温柔把咖啡杯重重地往桌子上一顿:“但是什么但是?陪练的时候我下手是重了点,但是不重一点,难道陪你们玩游戏吗?你们是幼儿园小朋友吗?需要我把出腿的速度放慢十倍吗?看看你们这一届的体检合格率!简直就不堪入目!不觉得羞愧吗?现在道社给你们一个强身健体的机会,你们竟然还嫌弃!”

杜渐不敢吱声了。

温柔喝一口咖啡,意犹未尽:“就拿你来说,生病,竟然生病!现在的大学男生体质已经娇弱到像姑娘了吗?这么好的天气,没有禽流感也没有猪流感,你竟然生病!”

夏秋冷热之交感冒难道不是很正常的事情?那几天校卫生室一直很忙啊……杜渐在心里嘟囔,没敢说出口。

“学姐为了你好,多给你几个陪练的机会,你还猜疑学姐是在整你?!”

杜渐就差没有扑通跪在地上求饶:“学姐我错了,是我被害妄想症、是我自作多情、是我不识好歹,您千万别生我的气。”

温柔满意地点头:“知错能改善莫大焉,学姐很欣赏你。这样吧,以后每周五给你加一场私人训练。”

杜渐白眼一翻晕了过去。

其实温柔确实是故意针对杜渐的,但是原因不可为外人道,一旦说出去,别人会觉得她是个神经病——如果你对别人说,你是从未来过来的,看看别人会不会当你神经病?

事情要从两个月前说起。

24岁的温柔,大学毕业刚两年,却已经当了两年大明星的助理。

大明星高高瘦瘦、圆脸小小、长长剑眉、亮亮星目、天庭饱满、嘴角带笑,笑起来像一只招财猫,最常对温柔说的话是:“温柔,我的糖呢?”

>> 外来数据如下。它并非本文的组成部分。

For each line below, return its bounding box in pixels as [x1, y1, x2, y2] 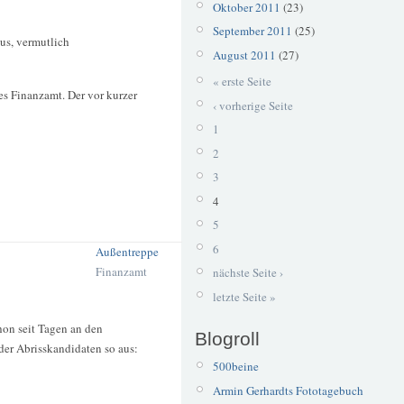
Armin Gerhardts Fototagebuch [212, 381, 363, 399]
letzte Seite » [212, 288, 276, 305]
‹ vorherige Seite [212, 96, 293, 114]
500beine [212, 358, 259, 375]
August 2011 [212, 46, 276, 63]
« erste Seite [212, 73, 271, 90]
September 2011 [212, 23, 292, 40]
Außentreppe [96, 243, 159, 261]
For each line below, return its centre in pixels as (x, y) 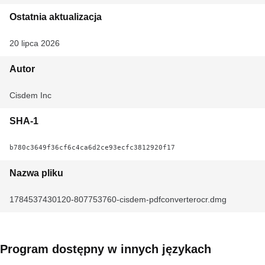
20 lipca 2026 (35, 43)
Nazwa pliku (36, 173)
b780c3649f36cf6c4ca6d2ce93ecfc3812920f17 (92, 147)
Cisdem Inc (30, 95)
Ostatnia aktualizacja (56, 17)
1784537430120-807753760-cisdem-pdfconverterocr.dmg (118, 199)
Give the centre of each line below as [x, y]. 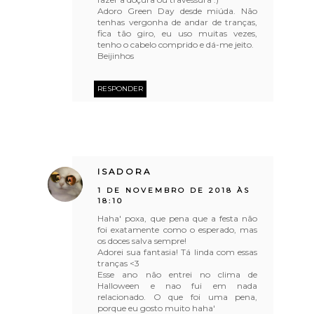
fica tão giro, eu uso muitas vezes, [178, 33]
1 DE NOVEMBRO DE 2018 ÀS [174, 190]
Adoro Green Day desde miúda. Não [178, 11]
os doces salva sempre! [142, 240]
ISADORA [125, 171]
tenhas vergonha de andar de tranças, [178, 22]
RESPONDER [121, 88]
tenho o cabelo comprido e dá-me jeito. [176, 44]
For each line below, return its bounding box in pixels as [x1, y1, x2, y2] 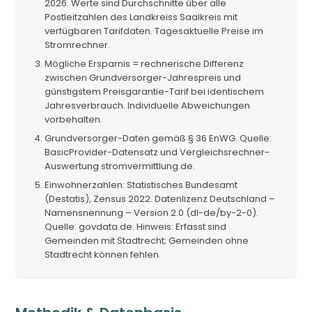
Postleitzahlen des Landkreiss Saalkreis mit [45, 10, 238, 24]
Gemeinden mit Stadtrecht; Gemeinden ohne [45, 233, 249, 247]
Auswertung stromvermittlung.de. [45, 159, 196, 173]
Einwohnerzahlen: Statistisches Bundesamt [45, 178, 238, 192]
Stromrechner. [45, 38, 111, 52]
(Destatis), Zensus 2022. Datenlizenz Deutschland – [45, 192, 276, 205]
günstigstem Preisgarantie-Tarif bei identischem [45, 84, 265, 98]
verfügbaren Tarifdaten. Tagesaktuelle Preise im [45, 24, 264, 38]
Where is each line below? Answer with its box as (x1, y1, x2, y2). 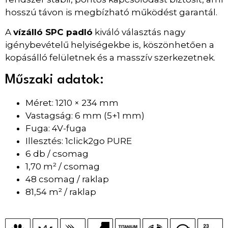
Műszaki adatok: (5, 73, 104, 87)
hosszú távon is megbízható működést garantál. (5, 7, 217, 17)
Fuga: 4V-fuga (25, 123, 87, 133)
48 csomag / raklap (25, 174, 109, 184)
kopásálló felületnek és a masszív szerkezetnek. (5, 52, 215, 63)
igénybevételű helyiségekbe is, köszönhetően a (5, 40, 214, 50)
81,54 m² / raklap (25, 186, 96, 197)
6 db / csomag (25, 148, 89, 159)
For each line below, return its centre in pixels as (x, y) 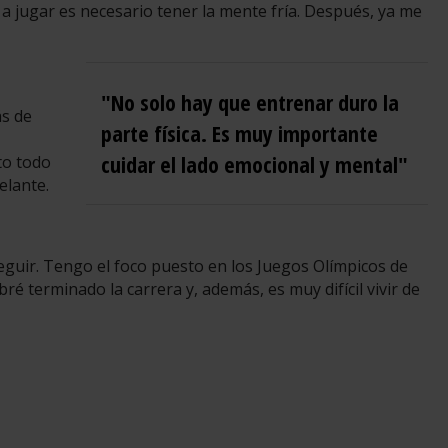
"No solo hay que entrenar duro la (249, 102)
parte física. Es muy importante (239, 133)
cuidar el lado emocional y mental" (254, 164)
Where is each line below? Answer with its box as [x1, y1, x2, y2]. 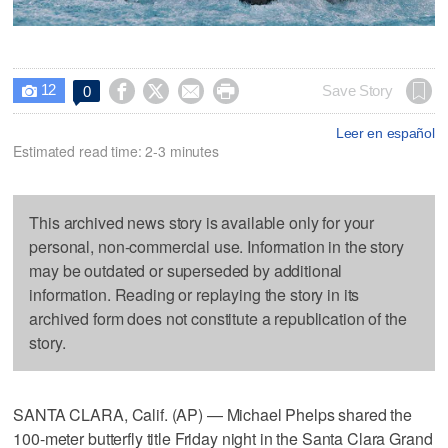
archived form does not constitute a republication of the [29, 306, 407, 330]
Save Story [322, 82, 393, 99]
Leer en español [335, 124, 435, 141]
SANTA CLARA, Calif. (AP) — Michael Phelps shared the [13, 402, 413, 426]
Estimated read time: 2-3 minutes [13, 140, 219, 161]
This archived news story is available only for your [29, 210, 375, 234]
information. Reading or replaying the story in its [29, 282, 360, 306]
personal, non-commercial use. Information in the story [29, 234, 404, 258]
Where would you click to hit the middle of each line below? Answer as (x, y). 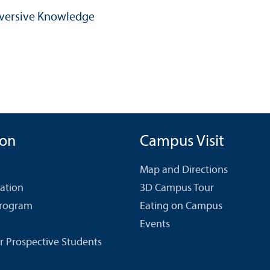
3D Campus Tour (177, 188)
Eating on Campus (181, 206)
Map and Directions (184, 170)
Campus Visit (182, 142)
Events (155, 224)
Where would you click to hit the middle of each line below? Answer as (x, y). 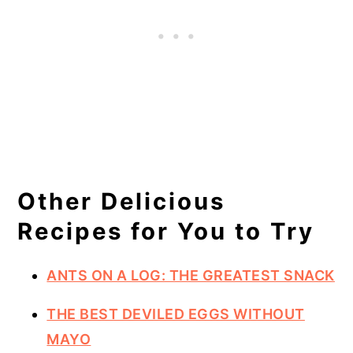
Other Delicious (122, 201)
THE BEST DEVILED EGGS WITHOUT (176, 314)
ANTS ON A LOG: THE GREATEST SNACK (191, 275)
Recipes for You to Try (166, 231)
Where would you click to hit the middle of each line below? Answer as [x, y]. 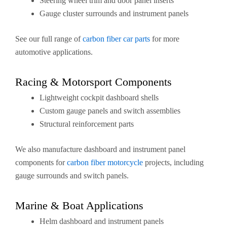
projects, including [173, 162]
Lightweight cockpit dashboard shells [99, 98]
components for [41, 162]
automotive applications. [54, 52]
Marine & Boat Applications [79, 205]
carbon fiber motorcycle [105, 162]
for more [165, 39]
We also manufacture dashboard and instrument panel [100, 149]
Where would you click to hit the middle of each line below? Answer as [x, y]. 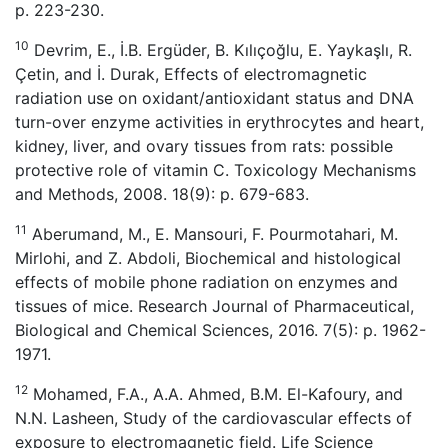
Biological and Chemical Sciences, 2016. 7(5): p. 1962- [220, 330]
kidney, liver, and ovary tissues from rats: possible [204, 146]
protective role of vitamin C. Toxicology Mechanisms [215, 170]
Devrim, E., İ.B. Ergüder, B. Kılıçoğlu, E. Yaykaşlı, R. [220, 50]
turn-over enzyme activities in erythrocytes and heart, [219, 122]
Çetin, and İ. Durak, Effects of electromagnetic [191, 74]
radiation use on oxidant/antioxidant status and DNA [214, 98]
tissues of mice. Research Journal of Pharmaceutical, [214, 306]
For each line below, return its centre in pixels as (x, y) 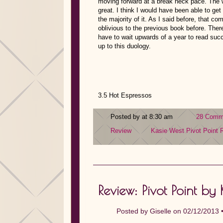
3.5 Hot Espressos (125, 95)
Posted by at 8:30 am (143, 117)
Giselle (161, 211)
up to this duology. (124, 46)
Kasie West (167, 131)
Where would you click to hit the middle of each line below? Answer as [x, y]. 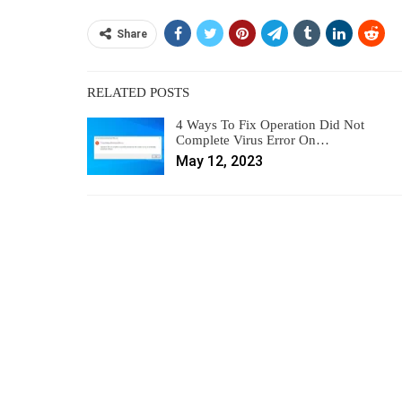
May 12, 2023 [219, 161]
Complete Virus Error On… [253, 140]
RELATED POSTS [138, 92]
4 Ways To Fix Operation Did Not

温柔管大明星叫Boss,他是个演员,荧幕形象多变,去年是冷酷侠客,今年变草根平民;上个月演深情小言,下个月变爱国军人,看他不同的作品,有观众觉得他酷帅,有观众觉得他深情,但是温柔知道,她这位Boss是个龟毛又矜贵的吃货。

温柔大学一毕业就当了Boss的助理,她不追星、不看电视,对娱乐圈也没任何了解,来应聘之前甚至都不知道Boss的长相。上任第一天,未见其人,经纪人先吩咐下一件紧急差事——Boss要吃苹果,麻烦助理小姐把苹果去皮去核切小块插上牙签给Boss端过去。

温柔腹诽着“真是有王子病”干完了活,端着苹果跟经纪人去片场,看到Boss脸的瞬间,心里一直嘟囔的那句“真是有王子病”瞬间便成了“真是王子啊”。

Boss长了一张无论做什么事情你都会原谅他的脸,又帅又萌,温柔瞬间被俘虏,甘愿为其鞍前马后,从此看任何男人都觉得好丑。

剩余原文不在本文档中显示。